Article II — Classification Principles
Section 1 — Factors Considered
When classifying an offense into a tier, the Council considers:
- Intent (accidental → deliberate)
- Impact (low → catastrophic)
- Disruption (minor inconvenience → server destabilization)
- Pattern (isolated → repeated)
- Harm (negligible → serverwide)
- Context (preventable vs. unforeseeable)
Section 2 — Statutory Mapping
Each statute must specify:
- the tier assigned to the offense
- any conditions that alter classification
- how pattern or escalation (Title 8) changes the tier
Section 3 — Non-Binding Illustrative Examples
Examples listed in Articles III–V are not statutes, not rules, and not enforceable.
They exist only to communicate the intended spirit of each tier.

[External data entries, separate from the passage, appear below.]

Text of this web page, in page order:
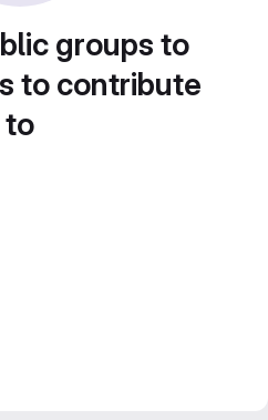
groups to
to contribute
to
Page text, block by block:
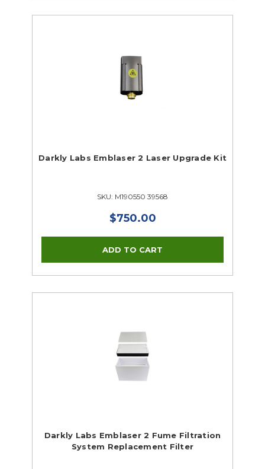
Darkly Labs Emblaser 2 Laser Upgrade Kit
SKU: M190550 39568
$750.00
Darkly Labs Emblaser 2 Fume Filtration
System Replacement Filter
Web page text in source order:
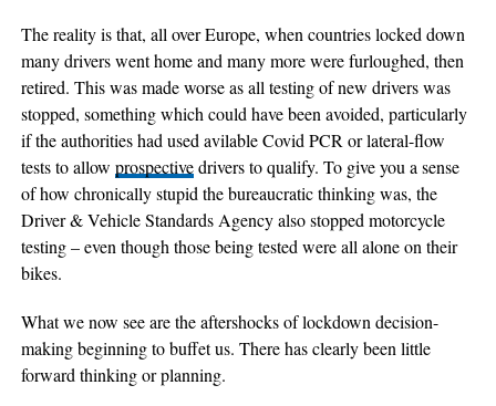
The reality is that, all over Europe, when countries locked down
many drivers went home and many more were furloughed, then
retired. This was made worse as all testing of new drivers was
stopped, something which could have been avoided, particularly
if the authorities had used avilable Covid PCR or lateral-flow
tests to allow prospectivedrivers to qualify. To give you a sense
of how chronically stupid the bureaucratic thinking was, the
Driver & Vehicle Standards Agency also stopped motorcycle
testing – even though those being tested were all alone on their
bikes.
What we now see are the aftershocks of lockdown decision-
making beginning to buffet us. There has clearly been little
forward thinking or planning.
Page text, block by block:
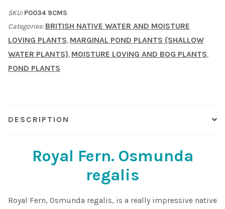
Water
fern.
Native
quantity
SKU:P0034 9CMS
Categories:BRITISH NATIVE WATER AND MOISTURE
LOVING PLANTS, MARGINAL POND PLANTS (SHALLOW
WATER PLANTS), MOISTURE LOVING AND BOG PLANTS,
POND PLANTS
DESCRIPTION
Royal Fern. Osmunda
regalis
Royal Fern, Osmunda regalis, is a really impressive native
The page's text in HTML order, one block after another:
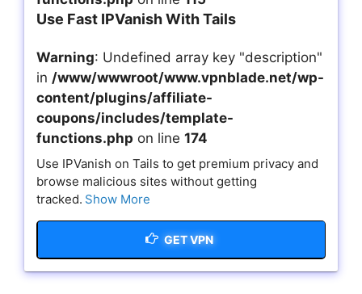
Use Fast IPVanish With Tails
Warning: Undefined array key "description"
in /www/wwwroot/www.vpnblade.net/wp-
content/plugins/affiliate-
coupons/includes/template-
functions.php on line 174
Use IPVanish on Tails to get premium privacy and
browse malicious sites without getting
tracked. Show More
GET VPN
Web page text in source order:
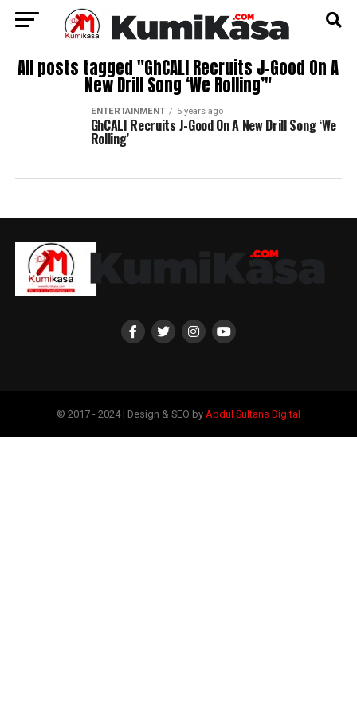
All posts tagged "GhCALI Recruits J-Good On A
New Drill Song ‘We Rolling’"
ENTERTAINMENT 5 years ago
GhCALI Recruits J-Good On A New Drill Song ‘We
Rolling’
© 2017 - 2024 | Design & SEO by Abdul Sultans Digital
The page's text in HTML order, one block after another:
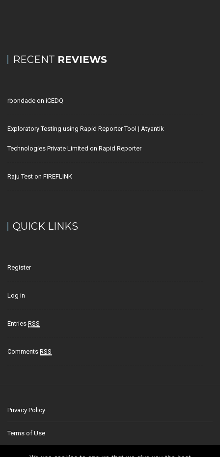
RECENT REVIEWS
rbondade on iCEDQ
Exploratory Testing using Rapid Reporter Tool | Atyantik
Technologies Private Limited on Rapid Reporter
Raju Test on FIREFLINK
QUICK LINKS
Register
Log in
Entries RSS
Comments RSS
Privacy Policy
Terms of Use
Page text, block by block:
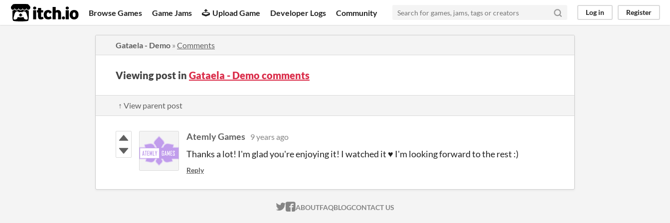
itch.io Browse Games Game Jams Upload Game Developer Logs Community Log in Register
Gataela - Demo » Comments
Viewing post in Gataela - Demo comments
↑ View parent post
Atemly Games 9 years ago
Thanks a lot! I'm glad you're enjoying it! I watched it ♥ I'm looking forward to the rest :)
Reply
ITCH.IO ON TWITTER
ITCH.IO ON FACEBOOK
ABOUTFAQBLOGCONTACT US
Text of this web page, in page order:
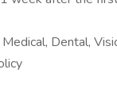
Medical, Dental,
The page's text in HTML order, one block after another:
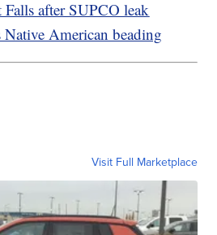
Falls after SUPCO leak
American beading
Visit Full Marketplace
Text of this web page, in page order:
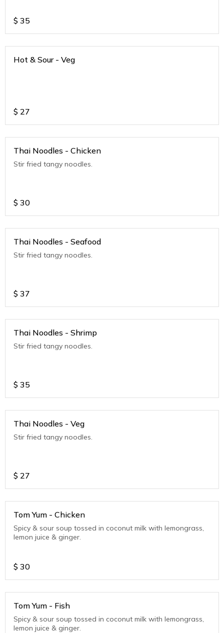
$ 35
Hot & Sour - Veg
$ 27
Thai Noodles - Chicken
Stir fried tangy noodles.
$ 30
Thai Noodles - Seafood
Stir fried tangy noodles.
$ 37
Thai Noodles - Shrimp
Stir fried tangy noodles.
$ 35
Thai Noodles - Veg
Stir fried tangy noodles.
$ 27
Tom Yum - Chicken
Spicy & sour soup tossed in coconut milk with lemongrass,
lemon juice & ginger.
$ 30
Tom Yum - Fish
Spicy & sour soup tossed in coconut milk with lemongrass,
lemon juice & ginger.
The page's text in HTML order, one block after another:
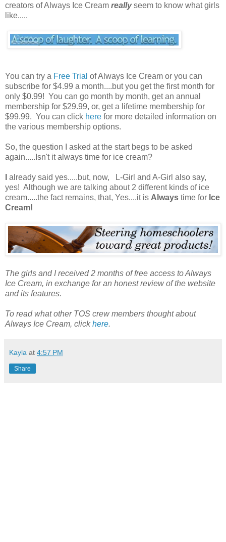
creators of Always Ice Cream reallyseem to know what girls
like.....
You can try a Free Trial of Always Ice Cream or you can
subscribe for $4.99 a month....but you get the first month for
only $0.99! You can go month by month, get an annual
membership for $29.99, or, get a lifetime membership for
$99.99. You can click here for more detailed information on
the various membership options.
So, the question I asked at the start begs to be asked
again.....Isn't it always time for ice cream?
already said yes.....but, now, L-Girl and A-Girl also say,
yes! Although we are talking about 2 different kinds of ice
cream.....the fact remains, that, Yes....it is Always time for Ice
Cream!
The girls and I received 2 months of free access to Always
Ice Cream, in exchange for an honest review of the website
and its features.
To read what other TOS crew members thought about
Always Ice Cream, clickhere.
Kayla at 4:57 PM
Share
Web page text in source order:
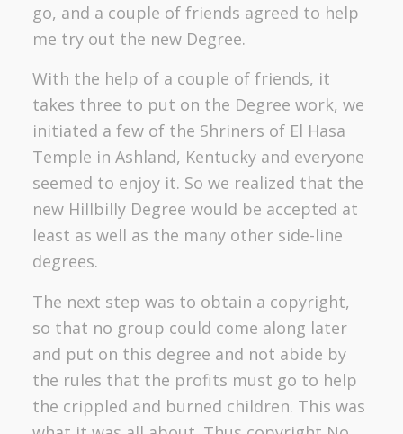
go, and a couple of friends agreed to help
me try out the new Degree.
With the help of a couple of friends, it
takes three to put on the Degree work, we
initiated a few of the Shriners of El Hasa
Temple in Ashland, Kentucky and everyone
seemed to enjoy it. So we realized that the
new Hillbilly Degree would be accepted at
least as well as the many other side-line
degrees.
The next step was to obtain a copyright,
so that no group could come along later
and put on this degree and not abide by
the rules that the profits must go to help
the crippled and burned children. This was
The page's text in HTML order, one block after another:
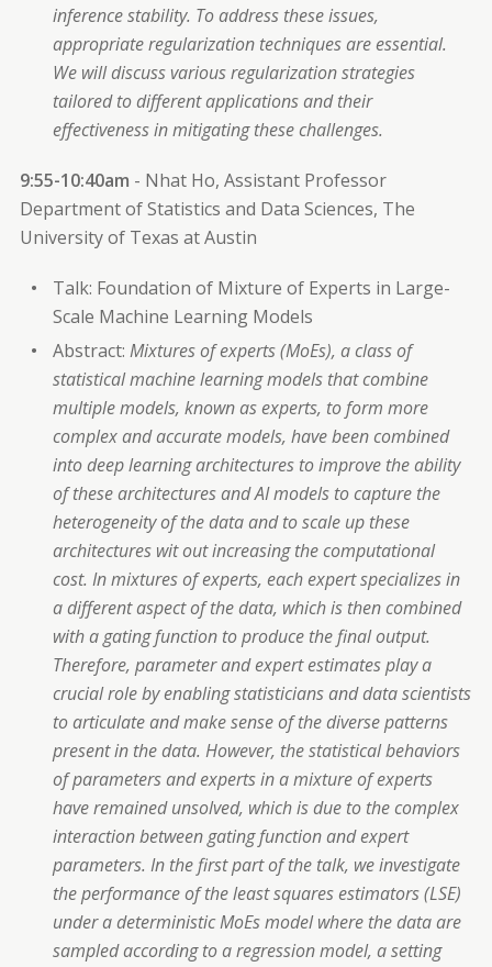
inference stability. To address these issues,
appropriate regularization techniques are essential.
We will discuss various regularization strategies
tailored to different applications and their
effectiveness in mitigating these challenges.
9:55-10:40am - Nhat Ho, Assistant Professor
Department of Statistics and Data Sciences, The
University of Texas at Austin
Talk: Foundation of Mixture of Experts in Large-
Scale Machine Learning Models
Abstract: Mixtures of experts (MoEs), a class of
statistical machine learning models that combine
multiple models, known as experts, to form more
complex and accurate models, have been combined
into deep learning architectures to improve the ability
of these architectures and AI models to capture the
heterogeneity of the data and to scale up these
architectures wit out increasing the computational
cost. In mixtures of experts, each expert specializes in
a different aspect of the data, which is then combined
with a gating function to produce the final output.
Therefore, parameter and expert estimates play a
crucial role by enabling statisticians and data scientists
to articulate and make sense of the diverse patterns
present in the data. However, the statistical behaviors
of parameters and experts in a mixture of experts
have remained unsolved, which is due to the complex
interaction between gating function and expert
parameters. In the first part of the talk, we investigate
the performance of the least squares estimators (LSE)
under a deterministic MoEs model where the data are
sampled according to a regression model, a setting
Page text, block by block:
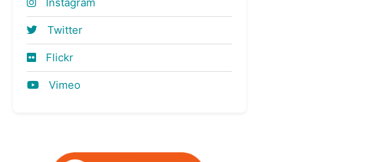
Instagram
Twitter
Flickr
Vimeo
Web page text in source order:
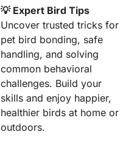
💡 Expert Bird Tips
Uncover trusted tricks for
pet bird bonding, safe
handling, and solving
common behavioral
challenges. Build your
skills and enjoy happier,
healthier birds at home or
outdoors.
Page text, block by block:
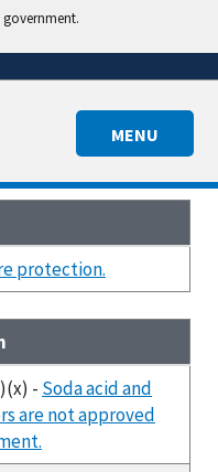
MENU
protection.
- Soda acid and
are not approved
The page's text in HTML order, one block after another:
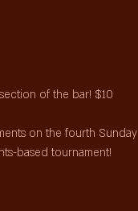
of the bar! $10
on the fourth Sunday
based tournament!
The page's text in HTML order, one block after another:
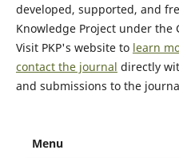
developed, supported, and
Knowledge Project under the
Visit PKP's website to learn
contact the journal directly
and submissions to the
Menu
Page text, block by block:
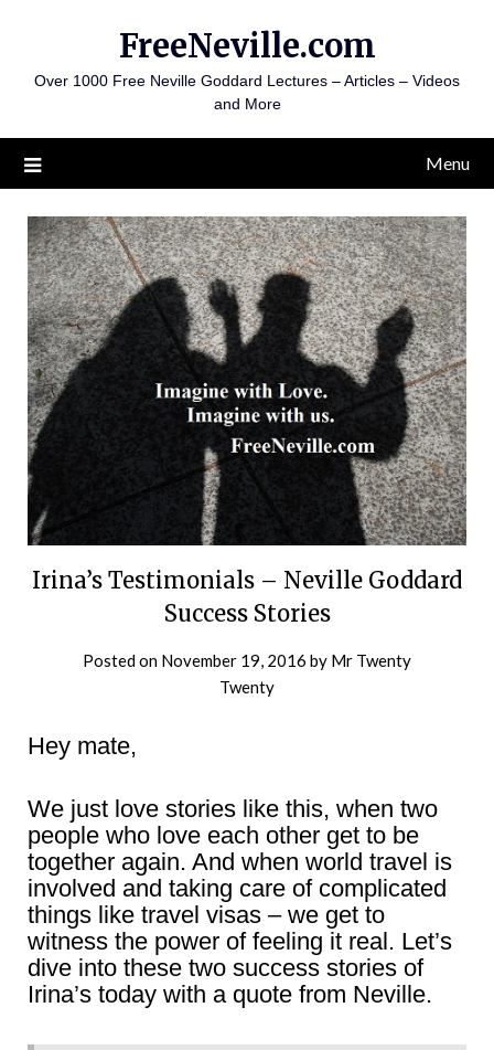
content
FreeNeville.com
Over 1000 Free Neville Goddard Lectures – Articles – Videos
and More
Menu
Irina’s Testimonials – Neville Goddard
Success Stories
Posted on November 19, 2016 by Mr Twenty
Twenty
Hey mate,
We just love stories like this, when two
people who love each other get to be
together again. And when world travel is
involved and taking care of complicated
things like travel visas – we get to
witness the power of feeling it real. Let’s
dive into these two success stories of
Irina’s today with a quote from Neville.
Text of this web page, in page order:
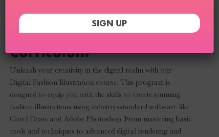
Digital Fashion
Illustration Course
Curriculum
Unleash your creativity in the digital realm with our
Digital Fashion Illustration course. This program is
designed to equip you with the skills to create stunning
fashion illustrations using industry-standard software like
Corel Draw and Adobe Photoshop. From mastering basic
tools and techniques to advanced digital rendering and
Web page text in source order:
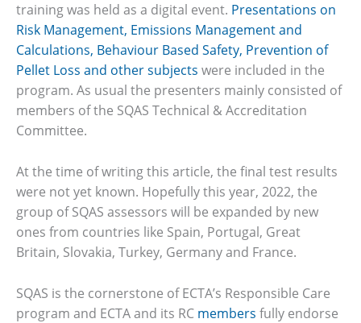
training was held as a digital event. Presentations on
Risk Management, Emissions Management and
Calculations, Behaviour Based Safety, Prevention of
Pellet Loss and other subjects were included in the
program. As usual the presenters mainly consisted of
members of the SQAS Technical & Accreditation
Committee.
At the time of writing this article, the final test results
were not yet known. Hopefully this year, 2022, the
group of SQAS assessors will be expanded by new
ones from countries like Spain, Portugal, Great
Britain, Slovakia, Turkey, Germany and France.
SQAS is the cornerstone of ECTA’s Responsible Care
program and ECTA and its RC members fully endorse

Article III — 🟨 Tier I: Minor Offenses
Section 1 — Tier Description
Tier I encompasses conduct that is:
- low-impact
- accidental or negligent rather than deliberate
- isolated rather than patterned
- disruptive only in a limited, recoverable way
Section 2 — Illustrative Qualities (Non-Binding)
Minor Offenses often involve:
- small, temporary inconveniences
- accidental contact or timing errors
- minor misunderstandings
- behavior correctable through communication
Section 3 — Statutory Use
Statutes using Tier I are expected to address conduct that:
- produces minimal harm
- is unlikely to repeat with guidance
- does not destabilize diplomacy or operations
- can be resolved with restitution or clarity
Article IV — 🟧 Tier II: Moderate Offenses
Section 1 — Tier Description
Tier II covers conduct that is:
- meaningfully disruptive
- repeated across time
- harmful to alliance operations or diplomacy
- negligent to the point of ongoing interference
Section 2 — Illustrative Qualities (Non-Binding)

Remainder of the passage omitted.